Tropical Food Guide – Flakes
Tropical Food Guide – Flakes
There are many quality brands available and in addition to the standard flake, there are different types such as crisps, color enhancing flakes or vegetable flakes for herbivores.
Most flakes will float for a few minutes, allowing surface-feeding fish to eat, and gradually sink, allowing mid-water fish to feed. M ost aquarists feed flakes as their main feed, supplementing with other types to provide variety and meet the needs of certain species that require specialized feeds.
Micro-pellets, pellets and granules like Tetra Color Tropical Granules tend to sink slowly through the water column, allowing a variety of different fish to feed at different depths.
These provide a great nutritious alternative to flakes and are generally easily accepted by most community fish. There are also pellets formulated specifically for catfish, loaches, and other bottom dwellers. These sink into the substrate immediately and are essential for the sustenance of these fish that inhabit the lower reaches of the aquarium.

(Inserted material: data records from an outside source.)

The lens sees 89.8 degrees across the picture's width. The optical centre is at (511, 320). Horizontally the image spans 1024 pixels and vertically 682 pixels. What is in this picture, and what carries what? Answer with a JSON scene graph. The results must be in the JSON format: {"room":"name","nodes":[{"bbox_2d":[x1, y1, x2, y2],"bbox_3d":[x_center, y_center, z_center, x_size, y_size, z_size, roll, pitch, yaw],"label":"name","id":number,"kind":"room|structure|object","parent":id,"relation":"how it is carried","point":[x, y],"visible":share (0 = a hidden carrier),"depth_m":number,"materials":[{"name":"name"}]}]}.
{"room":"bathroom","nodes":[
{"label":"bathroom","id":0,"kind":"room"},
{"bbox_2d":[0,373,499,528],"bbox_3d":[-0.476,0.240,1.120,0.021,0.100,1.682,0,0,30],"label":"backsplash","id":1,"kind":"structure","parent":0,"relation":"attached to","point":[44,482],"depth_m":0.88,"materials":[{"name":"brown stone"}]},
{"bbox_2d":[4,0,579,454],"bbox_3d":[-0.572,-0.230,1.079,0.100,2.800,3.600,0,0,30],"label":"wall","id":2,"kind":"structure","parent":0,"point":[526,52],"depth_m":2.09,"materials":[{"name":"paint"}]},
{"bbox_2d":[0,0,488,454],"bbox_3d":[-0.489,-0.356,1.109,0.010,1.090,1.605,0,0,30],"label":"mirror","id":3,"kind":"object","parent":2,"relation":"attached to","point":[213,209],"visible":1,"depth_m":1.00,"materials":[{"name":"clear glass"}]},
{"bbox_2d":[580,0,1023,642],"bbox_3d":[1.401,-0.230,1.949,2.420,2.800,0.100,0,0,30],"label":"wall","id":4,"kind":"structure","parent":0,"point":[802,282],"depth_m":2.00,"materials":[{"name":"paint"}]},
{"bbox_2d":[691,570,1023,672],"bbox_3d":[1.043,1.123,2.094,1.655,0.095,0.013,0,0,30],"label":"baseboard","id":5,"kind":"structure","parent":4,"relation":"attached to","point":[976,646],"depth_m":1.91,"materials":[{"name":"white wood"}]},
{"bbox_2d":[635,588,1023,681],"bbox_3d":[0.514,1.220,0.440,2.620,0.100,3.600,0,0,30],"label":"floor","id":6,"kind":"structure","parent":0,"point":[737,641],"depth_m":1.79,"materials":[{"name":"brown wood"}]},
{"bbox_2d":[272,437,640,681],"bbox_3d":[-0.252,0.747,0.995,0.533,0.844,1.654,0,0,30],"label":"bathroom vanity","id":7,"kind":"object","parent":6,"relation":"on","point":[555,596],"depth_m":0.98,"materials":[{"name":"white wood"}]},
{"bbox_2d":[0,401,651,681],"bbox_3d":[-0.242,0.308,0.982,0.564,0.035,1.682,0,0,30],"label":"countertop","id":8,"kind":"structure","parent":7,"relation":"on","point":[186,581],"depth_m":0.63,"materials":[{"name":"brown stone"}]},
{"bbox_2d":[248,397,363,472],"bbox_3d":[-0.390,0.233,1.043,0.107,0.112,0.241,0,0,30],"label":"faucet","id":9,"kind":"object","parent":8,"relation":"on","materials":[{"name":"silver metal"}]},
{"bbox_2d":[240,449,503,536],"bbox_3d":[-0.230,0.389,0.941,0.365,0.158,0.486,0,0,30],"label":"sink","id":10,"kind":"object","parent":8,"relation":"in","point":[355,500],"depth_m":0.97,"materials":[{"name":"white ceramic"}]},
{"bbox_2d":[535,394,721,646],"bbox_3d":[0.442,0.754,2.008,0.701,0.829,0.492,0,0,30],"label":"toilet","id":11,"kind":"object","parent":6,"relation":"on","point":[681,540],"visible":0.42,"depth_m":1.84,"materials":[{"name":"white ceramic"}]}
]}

These fish should never be considered a ‘cleaning crew’ and are left to clean up uneaten food, but they still need a proper diet in their own right to thrive.
Invertebrates like shrimp and snails also enjoy most pellet foods. Also, pellets and granules are often the best feeds to use in automatic fish feeders because, unlike flakes, they tend not to clog in a humid environment.

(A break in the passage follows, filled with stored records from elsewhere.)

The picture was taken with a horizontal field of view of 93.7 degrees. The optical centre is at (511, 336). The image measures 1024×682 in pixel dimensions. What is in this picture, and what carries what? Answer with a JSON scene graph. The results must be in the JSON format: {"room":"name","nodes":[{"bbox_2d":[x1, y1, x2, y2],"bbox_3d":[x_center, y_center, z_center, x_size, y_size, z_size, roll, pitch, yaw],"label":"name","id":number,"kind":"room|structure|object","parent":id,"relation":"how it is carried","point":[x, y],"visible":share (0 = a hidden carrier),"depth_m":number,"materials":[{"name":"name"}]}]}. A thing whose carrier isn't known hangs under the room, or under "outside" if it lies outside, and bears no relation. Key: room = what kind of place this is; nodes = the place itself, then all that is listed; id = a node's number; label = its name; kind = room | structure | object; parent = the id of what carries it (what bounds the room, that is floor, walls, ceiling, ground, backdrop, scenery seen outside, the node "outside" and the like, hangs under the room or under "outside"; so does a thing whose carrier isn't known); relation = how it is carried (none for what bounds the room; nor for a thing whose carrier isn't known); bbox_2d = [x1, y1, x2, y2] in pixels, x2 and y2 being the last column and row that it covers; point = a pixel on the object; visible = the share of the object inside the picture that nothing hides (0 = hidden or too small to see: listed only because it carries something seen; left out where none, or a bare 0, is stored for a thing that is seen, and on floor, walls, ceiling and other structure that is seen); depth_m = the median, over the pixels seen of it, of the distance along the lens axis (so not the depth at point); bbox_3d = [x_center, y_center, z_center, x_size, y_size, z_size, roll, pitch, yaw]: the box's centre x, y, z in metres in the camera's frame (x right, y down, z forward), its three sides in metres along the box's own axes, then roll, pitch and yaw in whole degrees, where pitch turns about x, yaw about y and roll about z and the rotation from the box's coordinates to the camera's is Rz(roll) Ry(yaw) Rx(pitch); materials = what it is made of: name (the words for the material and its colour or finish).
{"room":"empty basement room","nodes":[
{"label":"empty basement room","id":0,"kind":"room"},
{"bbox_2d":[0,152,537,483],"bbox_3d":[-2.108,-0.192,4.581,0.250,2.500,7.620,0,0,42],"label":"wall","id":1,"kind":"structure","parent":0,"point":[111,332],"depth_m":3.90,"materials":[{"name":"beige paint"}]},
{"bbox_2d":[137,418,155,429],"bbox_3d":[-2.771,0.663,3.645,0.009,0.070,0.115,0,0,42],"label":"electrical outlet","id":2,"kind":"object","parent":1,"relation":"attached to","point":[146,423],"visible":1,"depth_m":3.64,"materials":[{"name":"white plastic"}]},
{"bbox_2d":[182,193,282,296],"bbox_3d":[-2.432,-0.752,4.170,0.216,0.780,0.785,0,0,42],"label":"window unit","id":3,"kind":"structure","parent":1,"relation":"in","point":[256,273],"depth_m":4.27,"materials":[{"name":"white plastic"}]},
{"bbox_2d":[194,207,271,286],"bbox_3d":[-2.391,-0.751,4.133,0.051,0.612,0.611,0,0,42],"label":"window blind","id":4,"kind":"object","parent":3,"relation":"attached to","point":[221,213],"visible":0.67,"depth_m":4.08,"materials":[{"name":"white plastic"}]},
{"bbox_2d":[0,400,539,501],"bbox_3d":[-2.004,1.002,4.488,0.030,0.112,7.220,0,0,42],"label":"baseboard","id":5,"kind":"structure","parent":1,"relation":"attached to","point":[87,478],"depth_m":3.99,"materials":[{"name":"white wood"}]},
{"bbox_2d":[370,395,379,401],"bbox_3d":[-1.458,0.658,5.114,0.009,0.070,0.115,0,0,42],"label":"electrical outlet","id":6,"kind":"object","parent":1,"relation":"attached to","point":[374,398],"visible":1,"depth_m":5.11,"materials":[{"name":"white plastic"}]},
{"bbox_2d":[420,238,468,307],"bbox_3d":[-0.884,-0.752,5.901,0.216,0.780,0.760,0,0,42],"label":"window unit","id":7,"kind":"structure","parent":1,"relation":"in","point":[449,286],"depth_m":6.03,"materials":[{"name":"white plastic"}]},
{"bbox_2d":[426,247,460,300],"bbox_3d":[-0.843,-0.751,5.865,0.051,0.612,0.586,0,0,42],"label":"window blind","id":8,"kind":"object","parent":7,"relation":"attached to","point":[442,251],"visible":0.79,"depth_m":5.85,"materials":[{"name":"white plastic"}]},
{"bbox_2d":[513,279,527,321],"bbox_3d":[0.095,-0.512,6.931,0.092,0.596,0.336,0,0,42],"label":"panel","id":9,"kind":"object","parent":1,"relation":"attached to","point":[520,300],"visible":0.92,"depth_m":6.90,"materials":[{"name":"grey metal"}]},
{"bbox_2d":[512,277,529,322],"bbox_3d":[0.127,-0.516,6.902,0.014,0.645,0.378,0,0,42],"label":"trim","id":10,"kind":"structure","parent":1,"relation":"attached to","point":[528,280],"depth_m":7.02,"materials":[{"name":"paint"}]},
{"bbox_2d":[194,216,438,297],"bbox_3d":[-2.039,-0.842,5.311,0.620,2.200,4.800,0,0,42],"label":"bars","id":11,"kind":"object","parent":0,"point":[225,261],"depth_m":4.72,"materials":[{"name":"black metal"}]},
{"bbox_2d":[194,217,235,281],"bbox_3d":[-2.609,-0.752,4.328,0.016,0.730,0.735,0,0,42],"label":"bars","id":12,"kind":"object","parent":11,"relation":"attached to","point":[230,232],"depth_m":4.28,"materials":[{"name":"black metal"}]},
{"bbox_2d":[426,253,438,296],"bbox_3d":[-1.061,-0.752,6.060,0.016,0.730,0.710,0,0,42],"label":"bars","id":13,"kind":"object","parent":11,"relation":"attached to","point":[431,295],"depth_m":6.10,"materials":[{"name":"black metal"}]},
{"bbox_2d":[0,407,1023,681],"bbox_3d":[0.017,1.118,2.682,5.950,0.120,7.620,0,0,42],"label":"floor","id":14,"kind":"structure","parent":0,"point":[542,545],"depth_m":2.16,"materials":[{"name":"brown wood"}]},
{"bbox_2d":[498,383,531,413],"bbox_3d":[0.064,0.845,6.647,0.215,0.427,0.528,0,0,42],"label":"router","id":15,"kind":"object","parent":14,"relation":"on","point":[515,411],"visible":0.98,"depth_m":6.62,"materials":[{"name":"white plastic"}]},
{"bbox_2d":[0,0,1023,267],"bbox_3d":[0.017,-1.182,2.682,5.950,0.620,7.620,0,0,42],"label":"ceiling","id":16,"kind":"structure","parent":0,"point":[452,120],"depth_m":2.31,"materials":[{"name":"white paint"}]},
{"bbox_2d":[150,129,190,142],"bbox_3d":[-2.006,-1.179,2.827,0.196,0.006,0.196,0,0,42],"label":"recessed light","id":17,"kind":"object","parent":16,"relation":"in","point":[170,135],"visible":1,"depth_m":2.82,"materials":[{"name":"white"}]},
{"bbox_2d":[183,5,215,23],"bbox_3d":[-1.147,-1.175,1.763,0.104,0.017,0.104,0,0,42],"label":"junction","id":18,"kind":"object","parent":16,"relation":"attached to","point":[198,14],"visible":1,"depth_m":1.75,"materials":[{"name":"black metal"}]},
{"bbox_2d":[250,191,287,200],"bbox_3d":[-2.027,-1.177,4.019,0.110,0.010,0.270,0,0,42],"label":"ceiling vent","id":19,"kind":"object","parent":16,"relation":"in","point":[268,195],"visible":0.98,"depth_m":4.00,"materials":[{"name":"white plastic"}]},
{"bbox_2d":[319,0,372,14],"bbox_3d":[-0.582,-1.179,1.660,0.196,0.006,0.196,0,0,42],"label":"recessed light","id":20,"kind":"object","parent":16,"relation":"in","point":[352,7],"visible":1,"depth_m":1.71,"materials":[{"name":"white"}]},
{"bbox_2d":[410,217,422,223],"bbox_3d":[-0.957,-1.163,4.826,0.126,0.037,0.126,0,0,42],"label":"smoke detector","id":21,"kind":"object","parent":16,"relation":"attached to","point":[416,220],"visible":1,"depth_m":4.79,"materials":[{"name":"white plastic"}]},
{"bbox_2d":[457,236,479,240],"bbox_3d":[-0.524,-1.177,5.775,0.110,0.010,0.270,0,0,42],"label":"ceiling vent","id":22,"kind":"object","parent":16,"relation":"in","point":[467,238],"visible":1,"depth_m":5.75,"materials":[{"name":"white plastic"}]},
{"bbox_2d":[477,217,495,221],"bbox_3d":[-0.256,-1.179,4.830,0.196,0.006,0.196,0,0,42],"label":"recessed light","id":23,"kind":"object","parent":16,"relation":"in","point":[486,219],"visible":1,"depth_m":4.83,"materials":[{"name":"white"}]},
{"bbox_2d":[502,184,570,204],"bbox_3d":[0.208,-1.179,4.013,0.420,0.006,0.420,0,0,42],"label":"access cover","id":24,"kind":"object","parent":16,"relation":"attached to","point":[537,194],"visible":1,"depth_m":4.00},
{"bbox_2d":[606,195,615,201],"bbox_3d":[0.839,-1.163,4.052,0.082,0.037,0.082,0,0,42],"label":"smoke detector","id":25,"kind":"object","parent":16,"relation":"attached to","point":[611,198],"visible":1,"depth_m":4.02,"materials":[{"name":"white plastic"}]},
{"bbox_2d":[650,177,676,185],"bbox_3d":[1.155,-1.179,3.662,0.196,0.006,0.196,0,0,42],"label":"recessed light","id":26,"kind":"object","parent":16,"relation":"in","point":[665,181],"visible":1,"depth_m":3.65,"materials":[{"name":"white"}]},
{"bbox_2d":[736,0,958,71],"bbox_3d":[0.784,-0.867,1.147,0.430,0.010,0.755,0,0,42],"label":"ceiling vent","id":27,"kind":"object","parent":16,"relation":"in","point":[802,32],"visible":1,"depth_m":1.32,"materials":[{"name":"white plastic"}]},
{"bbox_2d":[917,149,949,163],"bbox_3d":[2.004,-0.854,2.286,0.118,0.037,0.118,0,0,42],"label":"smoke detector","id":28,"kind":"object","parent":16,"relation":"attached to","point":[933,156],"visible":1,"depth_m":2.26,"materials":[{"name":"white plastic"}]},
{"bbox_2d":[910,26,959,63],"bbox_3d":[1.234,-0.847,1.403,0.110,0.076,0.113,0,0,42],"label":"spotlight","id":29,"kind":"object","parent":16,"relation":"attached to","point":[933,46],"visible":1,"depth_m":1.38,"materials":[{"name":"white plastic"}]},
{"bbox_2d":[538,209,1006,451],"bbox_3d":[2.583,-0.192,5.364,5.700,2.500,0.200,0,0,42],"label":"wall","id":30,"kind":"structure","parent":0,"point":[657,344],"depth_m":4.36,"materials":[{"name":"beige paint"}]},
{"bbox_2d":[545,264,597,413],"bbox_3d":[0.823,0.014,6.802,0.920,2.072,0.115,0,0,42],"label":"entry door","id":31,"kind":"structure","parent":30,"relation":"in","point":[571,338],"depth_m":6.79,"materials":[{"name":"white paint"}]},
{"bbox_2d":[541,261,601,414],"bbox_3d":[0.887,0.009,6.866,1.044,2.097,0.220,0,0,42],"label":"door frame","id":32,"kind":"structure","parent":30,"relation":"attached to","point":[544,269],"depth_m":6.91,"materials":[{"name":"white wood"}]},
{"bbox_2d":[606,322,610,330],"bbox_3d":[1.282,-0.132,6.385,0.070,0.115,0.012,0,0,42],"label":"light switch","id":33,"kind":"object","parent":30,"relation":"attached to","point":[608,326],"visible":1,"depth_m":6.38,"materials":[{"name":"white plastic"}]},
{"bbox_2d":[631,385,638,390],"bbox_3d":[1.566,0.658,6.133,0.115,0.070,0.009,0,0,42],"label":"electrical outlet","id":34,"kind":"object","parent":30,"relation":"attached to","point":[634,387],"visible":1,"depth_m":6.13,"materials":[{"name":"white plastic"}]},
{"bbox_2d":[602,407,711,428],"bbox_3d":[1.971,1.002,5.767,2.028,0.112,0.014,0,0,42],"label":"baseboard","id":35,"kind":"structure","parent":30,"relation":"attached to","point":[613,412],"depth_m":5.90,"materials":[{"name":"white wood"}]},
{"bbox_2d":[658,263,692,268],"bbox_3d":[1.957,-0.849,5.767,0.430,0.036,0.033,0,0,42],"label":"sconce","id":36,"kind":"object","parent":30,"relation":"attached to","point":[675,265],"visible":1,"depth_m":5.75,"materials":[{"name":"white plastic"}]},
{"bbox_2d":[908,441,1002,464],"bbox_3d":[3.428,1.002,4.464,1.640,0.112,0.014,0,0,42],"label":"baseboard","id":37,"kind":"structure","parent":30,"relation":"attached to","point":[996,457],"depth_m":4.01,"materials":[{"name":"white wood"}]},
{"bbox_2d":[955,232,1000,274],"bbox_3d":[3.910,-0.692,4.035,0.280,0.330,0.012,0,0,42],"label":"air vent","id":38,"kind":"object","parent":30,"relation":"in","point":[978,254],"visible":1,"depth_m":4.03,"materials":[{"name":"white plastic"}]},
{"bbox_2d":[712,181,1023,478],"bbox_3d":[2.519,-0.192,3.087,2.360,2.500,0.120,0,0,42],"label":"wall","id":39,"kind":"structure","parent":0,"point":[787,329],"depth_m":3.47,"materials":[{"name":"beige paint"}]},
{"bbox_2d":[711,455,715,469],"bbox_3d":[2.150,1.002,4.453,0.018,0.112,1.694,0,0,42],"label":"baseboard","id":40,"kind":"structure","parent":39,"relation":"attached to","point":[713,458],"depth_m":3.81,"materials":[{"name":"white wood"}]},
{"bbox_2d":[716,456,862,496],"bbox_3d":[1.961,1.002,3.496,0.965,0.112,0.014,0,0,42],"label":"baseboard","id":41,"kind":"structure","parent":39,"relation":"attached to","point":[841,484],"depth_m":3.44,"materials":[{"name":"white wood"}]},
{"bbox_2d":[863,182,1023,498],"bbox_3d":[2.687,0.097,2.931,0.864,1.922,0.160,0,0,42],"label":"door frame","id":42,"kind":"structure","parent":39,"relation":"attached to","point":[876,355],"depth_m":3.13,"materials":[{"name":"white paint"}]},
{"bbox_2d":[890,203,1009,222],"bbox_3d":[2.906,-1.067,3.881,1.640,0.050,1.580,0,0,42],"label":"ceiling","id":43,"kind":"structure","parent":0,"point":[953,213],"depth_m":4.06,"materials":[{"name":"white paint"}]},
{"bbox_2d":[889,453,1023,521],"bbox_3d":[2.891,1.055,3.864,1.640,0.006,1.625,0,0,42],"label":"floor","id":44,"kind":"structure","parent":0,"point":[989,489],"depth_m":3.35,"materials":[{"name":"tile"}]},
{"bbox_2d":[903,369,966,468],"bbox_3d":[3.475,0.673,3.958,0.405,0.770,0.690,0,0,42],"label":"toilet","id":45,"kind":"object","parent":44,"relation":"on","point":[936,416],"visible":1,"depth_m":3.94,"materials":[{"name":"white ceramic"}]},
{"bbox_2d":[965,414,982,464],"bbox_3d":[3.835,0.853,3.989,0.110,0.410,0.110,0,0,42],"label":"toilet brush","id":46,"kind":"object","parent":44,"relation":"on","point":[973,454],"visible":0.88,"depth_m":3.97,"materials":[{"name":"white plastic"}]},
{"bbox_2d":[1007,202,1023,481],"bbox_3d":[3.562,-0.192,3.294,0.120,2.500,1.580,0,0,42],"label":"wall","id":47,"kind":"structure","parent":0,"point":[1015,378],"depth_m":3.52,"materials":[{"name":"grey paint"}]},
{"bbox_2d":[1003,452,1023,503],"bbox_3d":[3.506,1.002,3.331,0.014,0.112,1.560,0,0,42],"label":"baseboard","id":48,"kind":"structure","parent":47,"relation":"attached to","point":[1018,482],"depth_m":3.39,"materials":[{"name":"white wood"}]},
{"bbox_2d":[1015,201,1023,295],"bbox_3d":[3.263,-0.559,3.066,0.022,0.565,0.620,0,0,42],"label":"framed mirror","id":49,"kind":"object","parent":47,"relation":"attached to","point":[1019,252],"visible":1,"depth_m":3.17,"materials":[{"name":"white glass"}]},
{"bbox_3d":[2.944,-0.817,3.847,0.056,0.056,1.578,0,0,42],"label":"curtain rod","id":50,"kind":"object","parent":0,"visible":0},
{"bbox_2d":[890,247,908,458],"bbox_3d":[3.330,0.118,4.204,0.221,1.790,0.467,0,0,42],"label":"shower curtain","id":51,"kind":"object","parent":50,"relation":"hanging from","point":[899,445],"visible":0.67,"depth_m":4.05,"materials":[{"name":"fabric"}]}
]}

Tablets and wafers are larger foods that are adapted to many bottom-dwelling species. These sinking foods will fall rapidly through the water column and be too large for most tall and medium fish to consume at one time on the way down, giving catfish and loach residing on the substrate a better chance of feeding.
Many of the wafer types are algae-based for herbivores and omnivores that enjoy scratching up their food as they eat, allowing them to feed slowly over a longer period of time, as they would in the wild. Multiple food tablets can also be pressed against the glass, allowing the fish to be in full view while feeding, a sneaky way to check that all the fish look healthy.
Floating sticks are enjoyed by larger fish, for example some of the Central and South American cichlid species, providing them with a much more substantial meal for their size.